OpenPecha / Requests

RFWs and RFCs for all OpenPecha repositories
0 stars 0 forks source link

[RFC0154]: STAM to MD serializer #455

Open tenzin3 opened 7 months ago

tenzin3 commented 7 months ago

RFC0154: STAM to MD serializer

Named Concepts

STAM: Stand-off Text Annotation Model is a data model for stand-off-text annotation where any information on a text is represented as an annotation.

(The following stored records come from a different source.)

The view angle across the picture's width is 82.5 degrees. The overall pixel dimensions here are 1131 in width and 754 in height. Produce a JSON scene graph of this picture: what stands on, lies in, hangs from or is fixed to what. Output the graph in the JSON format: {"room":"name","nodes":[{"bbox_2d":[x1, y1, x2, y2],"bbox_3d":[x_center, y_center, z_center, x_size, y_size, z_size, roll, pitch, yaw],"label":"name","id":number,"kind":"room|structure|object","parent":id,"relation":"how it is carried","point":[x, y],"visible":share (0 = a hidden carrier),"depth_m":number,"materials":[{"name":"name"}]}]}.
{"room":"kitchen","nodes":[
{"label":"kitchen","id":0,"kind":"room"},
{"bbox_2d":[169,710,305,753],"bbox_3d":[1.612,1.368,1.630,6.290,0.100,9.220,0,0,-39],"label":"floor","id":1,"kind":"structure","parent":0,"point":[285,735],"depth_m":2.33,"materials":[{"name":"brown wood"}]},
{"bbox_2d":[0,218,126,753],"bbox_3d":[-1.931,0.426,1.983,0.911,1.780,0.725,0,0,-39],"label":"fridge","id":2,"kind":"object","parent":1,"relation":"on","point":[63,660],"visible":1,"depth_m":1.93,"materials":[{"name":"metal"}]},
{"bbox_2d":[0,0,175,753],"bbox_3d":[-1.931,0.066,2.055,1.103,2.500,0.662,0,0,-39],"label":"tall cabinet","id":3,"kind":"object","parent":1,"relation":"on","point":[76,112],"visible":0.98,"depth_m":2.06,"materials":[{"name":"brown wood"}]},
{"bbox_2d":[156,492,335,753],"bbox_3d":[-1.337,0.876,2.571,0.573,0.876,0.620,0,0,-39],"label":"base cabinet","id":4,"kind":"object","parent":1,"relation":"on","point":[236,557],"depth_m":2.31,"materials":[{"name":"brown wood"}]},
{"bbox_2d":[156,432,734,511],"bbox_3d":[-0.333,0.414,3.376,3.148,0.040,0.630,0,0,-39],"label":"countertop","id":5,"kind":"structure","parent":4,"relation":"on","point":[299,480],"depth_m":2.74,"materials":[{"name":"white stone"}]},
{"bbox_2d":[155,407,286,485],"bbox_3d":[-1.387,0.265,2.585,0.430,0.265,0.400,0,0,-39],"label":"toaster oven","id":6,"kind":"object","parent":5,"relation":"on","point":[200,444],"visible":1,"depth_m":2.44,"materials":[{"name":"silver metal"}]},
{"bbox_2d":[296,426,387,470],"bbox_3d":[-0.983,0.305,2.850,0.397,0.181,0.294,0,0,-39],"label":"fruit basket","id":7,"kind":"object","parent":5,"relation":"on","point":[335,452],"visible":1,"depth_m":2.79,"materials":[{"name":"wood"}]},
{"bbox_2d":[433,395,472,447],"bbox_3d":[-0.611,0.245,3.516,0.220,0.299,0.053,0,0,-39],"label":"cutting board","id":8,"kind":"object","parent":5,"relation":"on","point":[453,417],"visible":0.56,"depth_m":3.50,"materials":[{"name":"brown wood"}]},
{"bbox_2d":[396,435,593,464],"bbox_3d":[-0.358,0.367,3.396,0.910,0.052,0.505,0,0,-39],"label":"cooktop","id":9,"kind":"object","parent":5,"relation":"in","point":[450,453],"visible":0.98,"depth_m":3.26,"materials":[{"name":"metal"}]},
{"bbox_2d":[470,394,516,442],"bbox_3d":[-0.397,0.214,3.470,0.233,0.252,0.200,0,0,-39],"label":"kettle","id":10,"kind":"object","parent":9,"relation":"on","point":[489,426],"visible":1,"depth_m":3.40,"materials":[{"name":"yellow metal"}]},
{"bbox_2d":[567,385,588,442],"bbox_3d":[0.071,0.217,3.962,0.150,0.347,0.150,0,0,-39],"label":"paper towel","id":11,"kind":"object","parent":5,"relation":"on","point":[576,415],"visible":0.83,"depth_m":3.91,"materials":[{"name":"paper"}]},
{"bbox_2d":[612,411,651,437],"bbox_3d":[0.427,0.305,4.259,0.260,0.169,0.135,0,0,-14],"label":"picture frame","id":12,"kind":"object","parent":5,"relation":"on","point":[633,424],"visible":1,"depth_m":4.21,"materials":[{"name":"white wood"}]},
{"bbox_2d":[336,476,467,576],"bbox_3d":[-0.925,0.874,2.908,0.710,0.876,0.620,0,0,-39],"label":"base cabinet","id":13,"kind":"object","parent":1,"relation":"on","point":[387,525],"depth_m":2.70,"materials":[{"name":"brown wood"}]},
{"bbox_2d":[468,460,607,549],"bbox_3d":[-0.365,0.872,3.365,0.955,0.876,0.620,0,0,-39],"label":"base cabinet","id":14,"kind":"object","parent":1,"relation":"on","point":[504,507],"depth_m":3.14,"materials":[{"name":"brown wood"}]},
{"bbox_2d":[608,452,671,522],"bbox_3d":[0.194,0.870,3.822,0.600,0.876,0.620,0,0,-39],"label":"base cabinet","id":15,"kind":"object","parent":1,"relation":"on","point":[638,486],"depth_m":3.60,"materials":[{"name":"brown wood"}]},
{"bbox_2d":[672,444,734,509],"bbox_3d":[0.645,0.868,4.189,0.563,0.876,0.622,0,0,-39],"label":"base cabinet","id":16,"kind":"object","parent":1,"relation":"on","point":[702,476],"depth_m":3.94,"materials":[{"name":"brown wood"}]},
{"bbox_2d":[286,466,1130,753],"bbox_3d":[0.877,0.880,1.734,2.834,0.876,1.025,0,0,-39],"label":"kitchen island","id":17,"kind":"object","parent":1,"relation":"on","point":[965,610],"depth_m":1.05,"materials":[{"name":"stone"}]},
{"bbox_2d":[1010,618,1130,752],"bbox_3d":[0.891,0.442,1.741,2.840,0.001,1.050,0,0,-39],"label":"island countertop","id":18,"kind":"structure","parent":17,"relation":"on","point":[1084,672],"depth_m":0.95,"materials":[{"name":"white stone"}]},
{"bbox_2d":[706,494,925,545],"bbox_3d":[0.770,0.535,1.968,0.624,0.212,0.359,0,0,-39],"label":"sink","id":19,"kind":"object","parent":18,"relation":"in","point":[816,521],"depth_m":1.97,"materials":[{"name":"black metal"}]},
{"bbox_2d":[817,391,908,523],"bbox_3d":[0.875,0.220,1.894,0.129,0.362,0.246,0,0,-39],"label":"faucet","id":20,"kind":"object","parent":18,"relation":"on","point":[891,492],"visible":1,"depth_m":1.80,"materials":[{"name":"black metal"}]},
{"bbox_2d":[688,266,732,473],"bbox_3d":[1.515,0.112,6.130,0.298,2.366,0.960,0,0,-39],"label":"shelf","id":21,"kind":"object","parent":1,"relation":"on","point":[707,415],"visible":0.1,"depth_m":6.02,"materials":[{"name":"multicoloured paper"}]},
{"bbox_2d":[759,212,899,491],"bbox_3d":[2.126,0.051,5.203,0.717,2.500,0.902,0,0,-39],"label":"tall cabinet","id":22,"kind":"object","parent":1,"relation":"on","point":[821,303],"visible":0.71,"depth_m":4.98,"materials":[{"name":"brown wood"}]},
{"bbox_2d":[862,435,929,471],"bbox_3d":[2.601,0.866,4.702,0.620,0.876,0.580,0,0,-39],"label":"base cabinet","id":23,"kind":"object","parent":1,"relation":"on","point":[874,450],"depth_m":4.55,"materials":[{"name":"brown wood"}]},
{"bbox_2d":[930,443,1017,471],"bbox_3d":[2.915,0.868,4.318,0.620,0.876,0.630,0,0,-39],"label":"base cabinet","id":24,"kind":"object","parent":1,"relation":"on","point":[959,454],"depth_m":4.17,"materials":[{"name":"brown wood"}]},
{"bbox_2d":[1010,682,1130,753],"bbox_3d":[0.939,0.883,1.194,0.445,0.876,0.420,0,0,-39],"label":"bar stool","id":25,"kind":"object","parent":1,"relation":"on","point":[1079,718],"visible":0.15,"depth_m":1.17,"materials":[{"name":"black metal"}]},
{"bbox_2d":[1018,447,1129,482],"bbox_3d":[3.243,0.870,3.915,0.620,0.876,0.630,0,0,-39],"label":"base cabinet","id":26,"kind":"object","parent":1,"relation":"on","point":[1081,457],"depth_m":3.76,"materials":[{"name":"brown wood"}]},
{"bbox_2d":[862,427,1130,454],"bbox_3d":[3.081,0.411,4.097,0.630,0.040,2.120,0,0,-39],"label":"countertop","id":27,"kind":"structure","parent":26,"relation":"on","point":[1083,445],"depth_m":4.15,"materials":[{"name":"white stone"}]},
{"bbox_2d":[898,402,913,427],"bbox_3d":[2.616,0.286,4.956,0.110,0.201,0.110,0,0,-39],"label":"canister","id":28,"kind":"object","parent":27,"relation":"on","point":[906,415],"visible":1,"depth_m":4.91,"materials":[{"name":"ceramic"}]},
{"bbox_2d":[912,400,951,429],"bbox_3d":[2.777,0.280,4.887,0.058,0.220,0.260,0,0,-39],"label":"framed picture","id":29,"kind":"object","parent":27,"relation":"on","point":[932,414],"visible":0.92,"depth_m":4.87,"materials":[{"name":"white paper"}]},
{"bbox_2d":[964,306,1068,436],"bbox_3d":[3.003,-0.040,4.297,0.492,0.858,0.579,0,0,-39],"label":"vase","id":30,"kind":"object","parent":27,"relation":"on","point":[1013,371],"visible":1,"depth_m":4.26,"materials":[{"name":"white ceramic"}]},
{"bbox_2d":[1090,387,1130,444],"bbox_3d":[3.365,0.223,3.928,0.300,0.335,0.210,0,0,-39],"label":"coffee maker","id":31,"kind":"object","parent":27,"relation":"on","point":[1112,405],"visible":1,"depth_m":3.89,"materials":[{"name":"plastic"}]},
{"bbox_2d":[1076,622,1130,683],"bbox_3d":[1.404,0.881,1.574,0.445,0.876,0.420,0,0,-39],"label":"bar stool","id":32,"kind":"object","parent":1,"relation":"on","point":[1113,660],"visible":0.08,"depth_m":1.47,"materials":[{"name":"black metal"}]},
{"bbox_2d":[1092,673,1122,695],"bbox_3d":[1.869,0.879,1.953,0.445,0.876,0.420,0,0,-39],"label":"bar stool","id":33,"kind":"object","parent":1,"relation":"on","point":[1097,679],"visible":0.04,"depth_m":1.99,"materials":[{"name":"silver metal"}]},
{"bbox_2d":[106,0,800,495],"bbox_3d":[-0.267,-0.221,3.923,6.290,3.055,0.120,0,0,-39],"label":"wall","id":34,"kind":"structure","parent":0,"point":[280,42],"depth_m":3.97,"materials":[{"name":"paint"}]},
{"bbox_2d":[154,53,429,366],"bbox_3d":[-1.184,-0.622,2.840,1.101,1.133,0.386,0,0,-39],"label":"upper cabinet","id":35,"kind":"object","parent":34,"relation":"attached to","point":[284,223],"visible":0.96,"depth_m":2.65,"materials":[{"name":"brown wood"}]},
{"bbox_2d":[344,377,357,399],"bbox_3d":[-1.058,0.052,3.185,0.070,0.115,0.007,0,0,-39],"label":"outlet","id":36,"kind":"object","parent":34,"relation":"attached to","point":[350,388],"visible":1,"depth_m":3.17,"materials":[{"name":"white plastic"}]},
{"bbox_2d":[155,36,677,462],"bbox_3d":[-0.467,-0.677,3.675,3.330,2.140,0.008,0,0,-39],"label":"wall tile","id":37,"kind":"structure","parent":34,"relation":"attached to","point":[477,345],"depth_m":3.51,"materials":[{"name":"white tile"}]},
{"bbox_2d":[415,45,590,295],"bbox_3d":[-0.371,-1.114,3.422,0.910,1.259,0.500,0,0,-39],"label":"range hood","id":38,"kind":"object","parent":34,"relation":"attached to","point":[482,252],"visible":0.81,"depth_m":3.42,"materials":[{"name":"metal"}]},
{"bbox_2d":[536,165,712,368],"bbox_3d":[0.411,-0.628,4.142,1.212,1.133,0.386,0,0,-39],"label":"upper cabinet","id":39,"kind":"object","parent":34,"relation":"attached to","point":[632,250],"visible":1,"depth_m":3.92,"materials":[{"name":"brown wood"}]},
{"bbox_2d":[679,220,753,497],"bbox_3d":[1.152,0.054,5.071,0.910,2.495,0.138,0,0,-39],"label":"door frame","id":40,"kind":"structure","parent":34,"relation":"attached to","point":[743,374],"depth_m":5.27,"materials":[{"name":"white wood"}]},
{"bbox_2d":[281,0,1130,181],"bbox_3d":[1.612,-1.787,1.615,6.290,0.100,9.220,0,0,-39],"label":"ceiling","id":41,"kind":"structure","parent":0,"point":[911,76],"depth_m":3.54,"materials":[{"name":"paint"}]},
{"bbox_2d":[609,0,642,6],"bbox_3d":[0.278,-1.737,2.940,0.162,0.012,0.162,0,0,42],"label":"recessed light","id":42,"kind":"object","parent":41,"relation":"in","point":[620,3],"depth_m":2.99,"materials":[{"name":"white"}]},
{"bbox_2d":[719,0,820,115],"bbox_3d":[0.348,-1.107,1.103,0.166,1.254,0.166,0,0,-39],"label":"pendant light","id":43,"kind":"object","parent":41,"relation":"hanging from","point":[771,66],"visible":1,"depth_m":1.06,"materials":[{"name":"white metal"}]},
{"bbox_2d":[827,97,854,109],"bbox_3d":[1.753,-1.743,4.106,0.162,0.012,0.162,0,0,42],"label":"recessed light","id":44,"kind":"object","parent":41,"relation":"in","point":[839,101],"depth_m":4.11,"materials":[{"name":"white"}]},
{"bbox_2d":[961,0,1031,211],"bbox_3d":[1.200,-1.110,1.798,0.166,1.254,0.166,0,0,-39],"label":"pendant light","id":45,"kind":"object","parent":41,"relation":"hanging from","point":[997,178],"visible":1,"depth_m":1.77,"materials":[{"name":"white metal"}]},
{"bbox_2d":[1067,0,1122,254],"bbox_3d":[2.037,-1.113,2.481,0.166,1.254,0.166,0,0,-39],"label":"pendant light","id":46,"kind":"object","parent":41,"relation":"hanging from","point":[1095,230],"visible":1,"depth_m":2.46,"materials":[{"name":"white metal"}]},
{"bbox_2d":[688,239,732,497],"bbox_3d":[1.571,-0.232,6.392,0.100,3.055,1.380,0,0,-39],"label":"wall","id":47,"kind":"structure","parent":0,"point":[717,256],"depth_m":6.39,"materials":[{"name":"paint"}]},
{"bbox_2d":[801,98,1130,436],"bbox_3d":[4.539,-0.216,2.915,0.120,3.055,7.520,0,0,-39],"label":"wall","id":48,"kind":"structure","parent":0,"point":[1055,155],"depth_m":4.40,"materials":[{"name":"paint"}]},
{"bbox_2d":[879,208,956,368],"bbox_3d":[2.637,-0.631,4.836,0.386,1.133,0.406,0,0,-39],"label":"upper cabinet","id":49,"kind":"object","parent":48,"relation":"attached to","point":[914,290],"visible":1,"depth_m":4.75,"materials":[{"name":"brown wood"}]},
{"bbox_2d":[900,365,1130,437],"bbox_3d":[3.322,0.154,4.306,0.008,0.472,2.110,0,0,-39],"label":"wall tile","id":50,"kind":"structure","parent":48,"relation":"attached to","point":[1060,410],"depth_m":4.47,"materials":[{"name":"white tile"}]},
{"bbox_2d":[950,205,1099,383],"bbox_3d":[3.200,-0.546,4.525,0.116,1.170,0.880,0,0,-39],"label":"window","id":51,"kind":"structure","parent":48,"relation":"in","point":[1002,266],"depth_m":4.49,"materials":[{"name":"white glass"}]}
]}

MD: is a file extension built on a lightweight mark-up language, used to create plain-text documents that contain no other elements.

Summary

pecha.org take markdown text file inputs to store in their database and since we are planning to store most of our data in STAM, we need a serializers from STAM to markdown file.

In this serialization, each annotation should be different standard structure and should also be visually different.Exception cases such as empty segment string, extra lines should also be handled.

Dependencies

No dependencies.

Infrastructures

PechaData github page

Design Illustrations

image

image

In low level overview,

Justification

MD file type is chosen for the serialization due its simplicity in nature making people who want to do correction on our data much easier.

Application developers dont need to interact with STAM database which has higher learning curve than markdown file.

Testing

Testing would be done on pecha ID O2FCA4A99(chojuk) to check if it satisfies the needs.

Implementation Steps

List all the steps involved during implementation.

Reviewed By

@kaldan007

kaldan007 commented 7 months ago

@tenzin3 how are you planning to handle the segment annotation for multilingual alignment

tenzin3 commented 7 months ago

@kaldan007, the above design illustrations is for one opf pecha, so in multilingual alignment, this process would be done same on number of languages presented in the particular alignment.

kaldan007 commented 7 months ago

@tenzin3 i want to know how are u planning to annotate the segment annotations?